# Given records:
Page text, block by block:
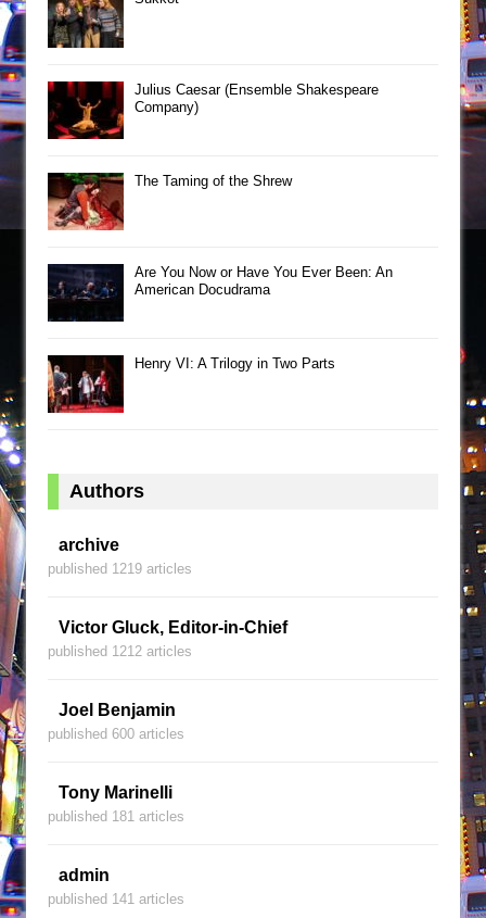
Julius Caesar (Ensemble Shakespeare
Company)
The Taming of the Shrew
Are You Now or Have You Ever Been: An
American Docudrama
Henry VI: A Trilogy in Two Parts
Authors
archive
published 1219 articles
Victor Gluck, Editor-in-Chief
published 1212 articles
Joel Benjamin
published 600 articles
Tony Marinelli
published 181 articles
admin
published 141 articles

# Prompt:
With the entries above as the source, set down exactly the lines from the one holding "Julius Caesar (Ensemble Shakespeare" through the last line, both ends included.

# Reply:
Julius Caesar (Ensemble Shakespeare
Company)
The Taming of the Shrew
Are You Now or Have You Ever Been: An
American Docudrama
Henry VI: A Trilogy in Two Parts
Authors
archive
published 1219 articles
Victor Gluck, Editor-in-Chief
published 1212 articles
Joel Benjamin
published 600 articles
Tony Marinelli
published 181 articles
admin
published 141 articles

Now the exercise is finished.